I recently found myself needing to replace some text in a PDF for confidentiality reasons. I tried LibreOffice and some other GUI applications, but they had problems with content sizing and canvas size. After searching online, a StackOverflow answer showed how to do it using the command-line PDFtk and sed
. The answer warns that it doesn’t always work, but it did in my case, changing the text and not messing anything else up (that I could see).
I didn’t have PDFtk already, so I used MacPorts to install it: sudo port install pdftk
. It actually said the port was broken, but the command was there and seemed to work fine.

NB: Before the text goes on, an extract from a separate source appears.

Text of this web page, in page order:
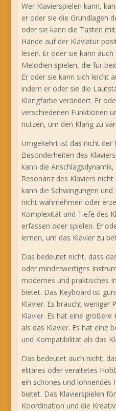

I tested the commands from the above answer, but ran into a problem. Another StackOverflow answer gave me the solution: I had to set LANG=C
to tell sed
to treat the file as binary.
The commands then worked to do what I wanted. I put them together into a bash script for future use:
#!/bin/bash
if [ "$#" -ne 4 ]; then
echo "Usage: pdfreplace.sh input.pdf 'string to replace' 'string replacement' output.pdf"
exit 1
fi
#--needed for encoding to be handled correctly on mac
LANG=C
#--uncompress, replace text, recompress, and remove temp files
pdftk $1 output _tmp12345.pdf uncompress \
&& sed -e "s/$2/$3/g" <_tmp12345.pdf >_tmp22345.pdf \
&& pdftk _tmp22345.pdf output $4 compress \
&& rm _tmp12345.pdf _tmp22345.pdf
It takes four arguments, shown in the “Usage” line echoed when you run it with less than four arguments.
I make no promises that it’ll work for your needs.